Ella apenas salía de la casa y escuchó todo cuando pasó por ahí, en ese céntrico sector. Primero pensó que era algún pleito doméstico, un habitual y matinal jaloneo verbal en el caserío aquel, por eso no hizo caso; pero cuando oyó a los pistoleros que querían someterlo, volteó.

"El señor decía 'no fui yo, compa. Yo no dije nada, no hablé. Por mi mamacita, por Dios', repetía a gritos, llorando", manifestó Rebeca, quien pasaba por el lugar, ubicado por la calle Escobedo, a pocos metros de la avenida Nicolás Bravo, muy cerca del restaurante de comida china, China Loa, en el primer cuadro de la ciudad.

El hombre berreaba como animal al cadalso. Llanto con súplicas, manoteo para asirse del aire, del barandal de la puerta de su casa, de las pocas plantas que su mujer había sembrado en el paupérrimo jardín frontal.

Uno le dio un cachazo en el pómulo izquierdo. El otro le pateó el abdomen en dos ocasiones. Y cuando pensaban que aquel por fin había desistido de luchar, intentaron levantarlo, tomando manos y pies, en vilo. Fue en vano. El desconocido pesaba mucho y el esfuerzo que realizaban era insuficiente.

"No me lleven, oigan, por favor. Yo no fui, no dije nada", les decía el hombre. Rebeca señaló que aquellos homicidas parecían no escuchar. Ellos, como bestias, pateaban a su víctima y le daban golpes con las culatas de los fusiles automáticos.
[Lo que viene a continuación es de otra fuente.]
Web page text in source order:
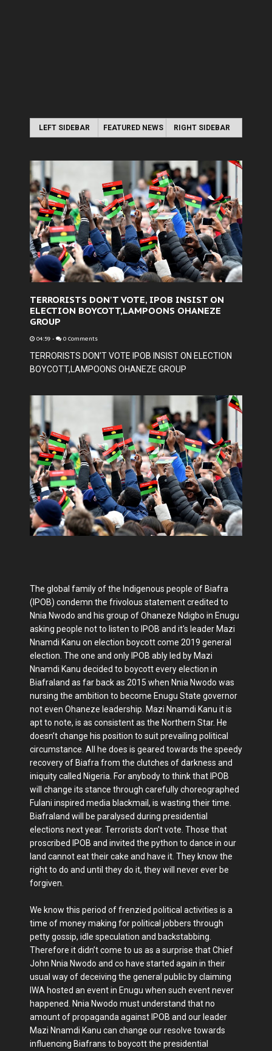
LEFT SIDEBAR FEATURED NEWS RIGHT SIDEBAR
TERRORISTS DON'T VOTE, IPOB INSIST ON
ELECTION BOYCOTT,LAMPOONS OHANEZE
GROUP
04:59 - 0 Comments
TERRORISTS DON'T VOTE IPOB INSIST ON ELECTION
BOYCOTT,LAMPOONS OHANEZE GROUP
The global family of the Indigenous people of Biafra
(IPOB) condemn the frivolous statement credited to
Nnia Nwodo and his group of Ohaneze Ndigbo in Enugu
asking people not to listen to IPOB and it's leader Mazi
Nnamdi Kanu on election boycott come 2019 general
election. The one and only IPOB ably led by Mazi
Nnamdi Kanu decided to boycott every election in
Biafraland as far back as 2015 when Nnia Nwodo was
nursing the ambition to become Enugu State governor
not even Ohaneze leadership. Mazi Nnamdi Kanu it is
apt to note, is as consistent as the Northern Star. He
doesn’t change his position to suit prevailing political
circumstance. All he does is geared towards the speedy
recovery of Biafra from the clutches of darkness and
iniquity called Nigeria. For anybody to think that IPOB
will change its stance through carefully choreographed
Fulani inspired media blackmail, is wasting their time.
Biafraland will be paralysed during presidential
elections next year. Terrorists don’t vote. Those that
proscribed IPOB and invited the python to dance in our
land cannot eat their cake and have it. They know the
right to do and until they do it, they will never ever be
forgiven.
We know this period of frenzied political activities is a
time of money making for political jobbers through
petty gossip, idle speculation and backstabbing.
Therefore it didn’t come to us as a surprise that Chief
John Nnia Nwodo and co have started again in their
usual way of deceiving the general public by claiming
IWA hosted an event in Enugu when such event never
happened. Nnia Nwodo must understand that no
amount of propaganda against IPOB and our leader
Mazi Nnamdi Kanu can change our resolve towards
influencing Biafrans to boycott the presidential
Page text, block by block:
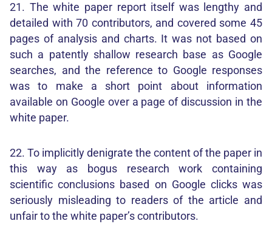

Lo único que importaba era someterlo y después subirlo al automóvil que los esperaba y en el que se irían sin problema alguno.

"Cállate pendejo". El vecino amarraba sus manos a los tubos verticales, a la cerca de alambre, al aire, a la vida. "No me lleven, por favor". Las respuestas fueron nuevas órdenes de que guardara silencio y amenazas de que ahí mismo lo iban a matar. Uno de los sicarios, al parecer el más joven, sacó un arma corta y cortó cartucho. Le apuntó a la cabeza y le gritó que iba en serio, que más valía que se calmara y se subiera al automóvil.

"Era un hombre corpulento, de alrededor de 130 kilos. Traía camiseta sin mangas y pantalón azul. Bigote que adornaba sus hinchados cachetes y su barba de espinas", recordó ella.

Los hombres lo golpeaban. No podían con él, con ese peso. El hombre se quedó tendido, en el suelo. Parecía rendido. Pero cuando los sicarios arremetieron de nuevo para levantarlo, fracasaron otra vez.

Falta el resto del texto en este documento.